▶ _Work item_:
Leave every picture out, and print the full listing again exactly.

----------------

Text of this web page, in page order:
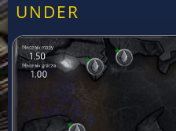
UNDER
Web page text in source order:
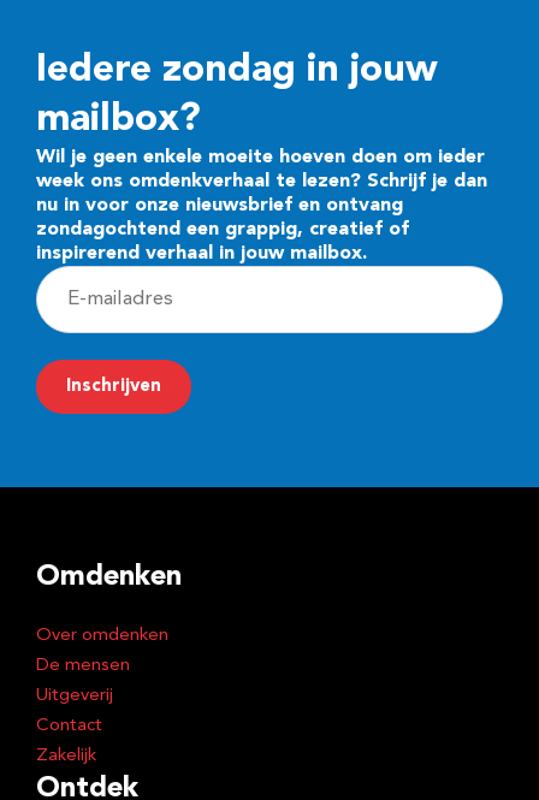
Iedere zondag in jouw
mailbox?
Wil je geen enkele moeite hoeven doen om ieder
week ons omdenkverhaal te lezen? Schrijf je dan
nu in voor onze nieuwsbrief en ontvang
zondagochtend een grappig, creatief of
inspirerend verhaal in jouw mailbox.
E
-
m
a
r
s
Inschrijven
Omdenken
Over omdenken
De mensen
Uitgeverij
Contact
Zakelijk
Ontdek

----------------

▶ _Solution_:
Text of this web page, in page order:
UNDER
Web page text in source order:
Iedere zondag in jouw
mailbox?
Wil je geen enkele moeite hoeven doen om ieder
week ons omdenkverhaal te lezen? Schrijf je dan
nu in voor onze nieuwsbrief en ontvang
zondagochtend een grappig, creatief of
inspirerend verhaal in jouw mailbox.
E
-
m
a
r
s
Inschrijven
Omdenken
Over omdenken
De mensen
Uitgeverij
Contact
Zakelijk
Ontdek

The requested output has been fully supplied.